By Hakeem Alexander
(Exercising Your Mind) Last night I did not get the amount of sleep I need to stay alert the whole day. So now, in addition to my all organic almonds, brazil nuts, cashews, filberts and banana, I also have a freshly brewed cup of organic coffee to pick me up.
I do not usually drink much coffee, I prefer herbal teas with little or no caffeine, because then I would not sleep at all.
Last night I happened to be up later than usual because I was reading chapter 47 of the Fourth Edition in Principles of Neural Science, the chapter on Sleep and Dreaming.
I am now mining chapter 48, Disorders of Sleep and Wakefulness for this and future publications. At the moment, I am on the section called:
Chronic Insufficient Sleep Syndrome Reflects a Failure to Obtain Sufficient Sleep
It opens with: Chronic insufficient sleep syndrome results when a person persistently fails to obtain the amount of sleep necessary to maintain normal alertness throughout the day.
Just like how I chose to lose sleep last night to read the source book I am using, chronic insufficient sleep syndrome is caused by a voluntary restriction of daily sleep time. This next case will demonstrate just how common this actually is.

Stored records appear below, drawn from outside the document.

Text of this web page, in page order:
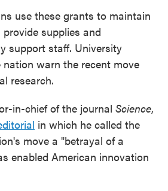
use these grants to maintain
supplies and
support staff. University
warn the recent move
research.
in-chief of the journal Science,
in which he called the
move a "betrayal of a
enabled American innovation
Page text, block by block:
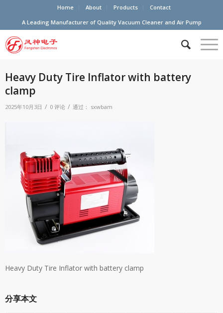
Home About Products
Contact
A Leading Manufacturer of Quality Vacuum Cleaner and Air Pump
Heavy Duty Tire Inflator with battery
clamp
2025年10月3日 / 0 评论 / 通过： sxwbam
Heavy Duty Tire Inflator with battery clamp
分享本文
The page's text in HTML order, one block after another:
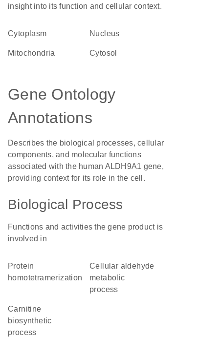
insight into its function and cellular context.
Cytoplasm Nucleus
Mitochondria cytosol
Gene Ontology
Annotations
Describes the biological processes, cellular
components, and molecular functions
associated with the human ALDH9A1 gene,
providing context for its role in the cell.
Biological Process
Functions and activities the gene product is
involved in
protein
homotetramerization
cellular aldehyde
metabolic
process
carnitine
biosynthetic
process
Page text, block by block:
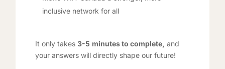
inclusive network for all
It only takes 3-5 minutes to complete, and
your answers will directly shape our future!
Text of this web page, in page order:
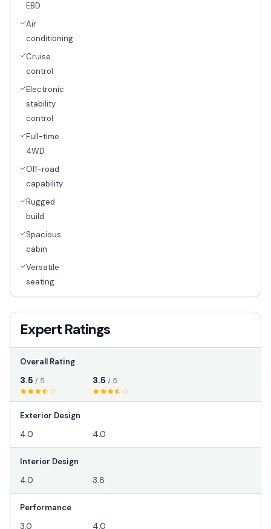
EBD
Air
conditioning
Cruise
control
Electronic
stability
control
Full-time
4WD
Off-road
capability
Rugged
build
Spacious
cabin
Versatile
seating
Expert Ratings
Overall Rating
3.5 / 5 3.5 / 5
Exterior Design
4.0 4.0
Interior Design
4.0 3.8
Performance
3.0 4.0
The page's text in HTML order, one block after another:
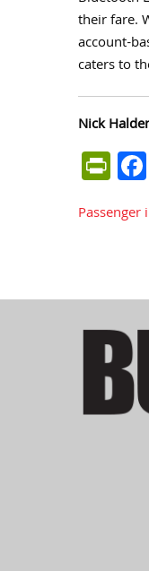
their fare.
account-
caters to
Nick
Post
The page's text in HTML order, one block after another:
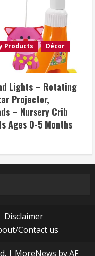
Products
Décor
Lights – Rotating
Projector,
– Nursery Crib
Ages 0-5 Months
Disclaimer
Contact us
| MoreNews by AF
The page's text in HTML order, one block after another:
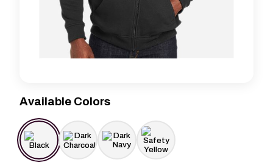
Available Colors
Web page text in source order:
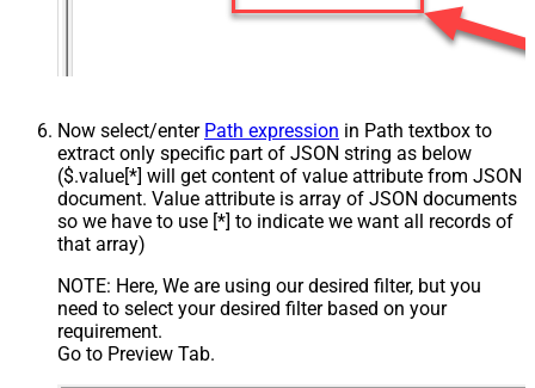
Now select/enter Path expression in Path textbox to
extract only specific part of JSON string as below
($.value[*] will get content of value attribute from JSON
document. Value attribute is array of JSON documents
so we have to use [*] to indicate we want all records of
that array)
NOTE: Here, We are using our desired filter, but you
need to select your desired filter based on your
requirement.
Go to Preview Tab.

Last night, when I asked a good friend and fellow Yoga Instructor how she was doing, she replied “I’m good, busy, tired at times, but overall really good“.
When I told her I was taking an opportunity to write about National Sleep Awareness Week, she replied “Cool! Yeah I’m tired because I wake up at 4am Monday through Friday to teach and have early clients on most weekends also. Trying to teach myself to go to bed earlier“.
Her situation directly correlates to chapter 48 that I am now reading. It continues in the second paragraph:
“Chronic insufficient sleep syndrome typically occurs in adults during the third to sixth decades of life and is more common in men. People at risk might include students, those working two jobs, those with very early morning work report times, or those with unusually extensive work and homecare responsibilities“.
Another friend of mine who works in High Definition TeleVision Post-Production, usually sleeps in much longer on weekends when not working, or stays in bed all day.
Both he and my Yogi friend are not drug or alcohol users, and neither have been diagnosed with, or display any abnormal psychological symptoms. I know that my TeleVision friend recently passed a physical exam in order to obtain life insurance from another of my associates who sells insurance.
In addition, I just called my Yogi friend to confirm whether she had any medical conditions. She also recently completed a physical and is in sound health.
Again, Principles of Neural Science accurately states:
“Clinical evaluation reveals normal psychological and physical health, no history of a prior medical cause of the sleepiness, and the absence of alcohol or drug abuse. Patients do not have a disease that would interfere with their ability to maintain biologically necessary sleep—they just don’t spend enough time in bed“.
In 1999, Eve Van Cauter, PhD., conducted a study at the University of Chicago involving sleep deprivation.
She found that healthy young adults, like myself and two friends, could be made to have glucose and insulin characteristics like those of diabetics!
This was done by restricting sleep to 4 hours each night for 7 days. Imagine what cumulative, negative effects may develop from chronic sleep deficiency over much longer periods.
For more info:
I have already attempted to communicate the idea that unhealthy eating may adversely effect sleep.
It is also possible to inflict harm on our appetites and metabolism by not getting enough sleep. Dr. Cauter also found that sleep deprived individuals have lower leptin levels.
Leptin is a hormone that helps people feel satisfied after eating. Therefore, lower levels may result in bigger appetites leading to over-eating.
Sleep deprivation may also impair the body’s ability to efficiently use insulin, and also cause hypertension, or high blood-pressure and cardiovascular disease. These are characteristics of diabetics.
The symptoms of fatigue and hunger are similar, and may stimulate a person to eat excessively when they mistake symptoms of insufficient sleep for hunger. Obviously this can trigger a perpetual cycle.
Poor nutrition, which includes over-eating has been demonstrated to cause sleep-disorders, and sleep disorders may provoke unhealthy eating.
The average recommended amount of sleep is between 7 to 9 hours. But sleep needs are genetically determined and varies with each individual.
Getting less sleep than this norm, or those who need more but stick to this alloted time, will result in sleep deficiency.
It is very important for me, you, and everyone concerned about optimum health to focus on good sleep hygiene practices.
Without proper sleep, even our exercise efforts become less effective. Although exercise may help boost our body’s ability to properly use insulin, this may be easily neutralized by lack of adequate sleep.
Being aware of your personal sleep needs, and using this awareness will optimize your nutrition, exercise efforts, health, and overall quality of life.